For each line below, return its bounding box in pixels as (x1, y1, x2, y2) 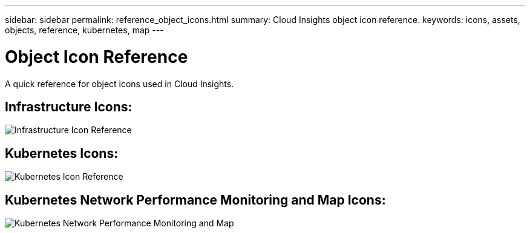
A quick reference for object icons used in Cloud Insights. (5, 78, 234, 89)
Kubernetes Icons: (5, 145, 119, 161)
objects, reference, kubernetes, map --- (5, 25, 164, 35)
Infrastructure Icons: (5, 99, 132, 114)
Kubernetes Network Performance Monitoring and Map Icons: (5, 192, 386, 208)

◇ ◇ ◇

- [WHAT IS NEEDED] Restate the full listing word for word, excluding images.

- [RESULT OF THE TASK]
For each line below, return its bounding box in pixels as (x1, y1, x2, y2) 
A quick reference for object icons used in Cloud Insights. (5, 78, 234, 89)
Kubernetes Icons: (5, 145, 119, 161)
objects, reference, kubernetes, map --- (5, 25, 164, 35)
Infrastructure Icons: (5, 99, 132, 114)
Kubernetes Network Performance Monitoring and Map Icons: (5, 192, 386, 208)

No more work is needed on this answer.